◆ REQUIRED ACTION ◆
Your copy of the data should leave out the images and match everything else exactly.

◆ RECORDS SUPPLIED ◆
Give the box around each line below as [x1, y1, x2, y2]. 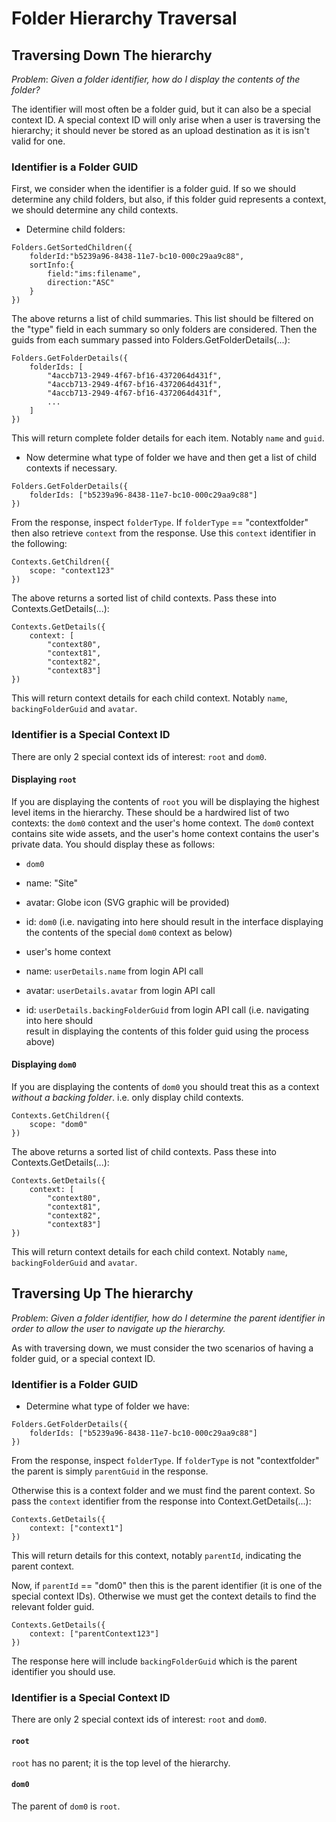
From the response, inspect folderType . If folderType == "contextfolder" [11, 517, 309, 529]
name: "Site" [25, 877, 79, 889]
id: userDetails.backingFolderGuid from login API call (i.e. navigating [25, 1003, 310, 1016]
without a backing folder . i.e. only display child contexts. [11, 1092, 244, 1103]
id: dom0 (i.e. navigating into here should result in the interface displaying [25, 915, 324, 927]
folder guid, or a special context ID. [11, 1352, 156, 1364]
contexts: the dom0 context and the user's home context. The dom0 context [11, 817, 314, 829]
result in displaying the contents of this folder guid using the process [25, 1025, 309, 1037]

◆ EXPECTED ANSWER ◆
Give the box around each line below as [x1, y1, x2, y2]. 
From the response, inspect folderType . If folderType == "contextfolder" [11, 517, 309, 529]
name: "Site" [25, 877, 79, 889]
id: userDetails.backingFolderGuid from login API call (i.e. navigating [25, 1003, 310, 1016]
without a backing folder . i.e. only display child contexts. [11, 1092, 244, 1103]
id: dom0 (i.e. navigating into here should result in the interface displaying [25, 915, 324, 927]
folder guid, or a special context ID. [11, 1352, 156, 1364]
contexts: the dom0 context and the user's home context. The dom0 context [11, 817, 314, 829]
result in displaying the contents of this folder guid using the process [25, 1025, 309, 1037]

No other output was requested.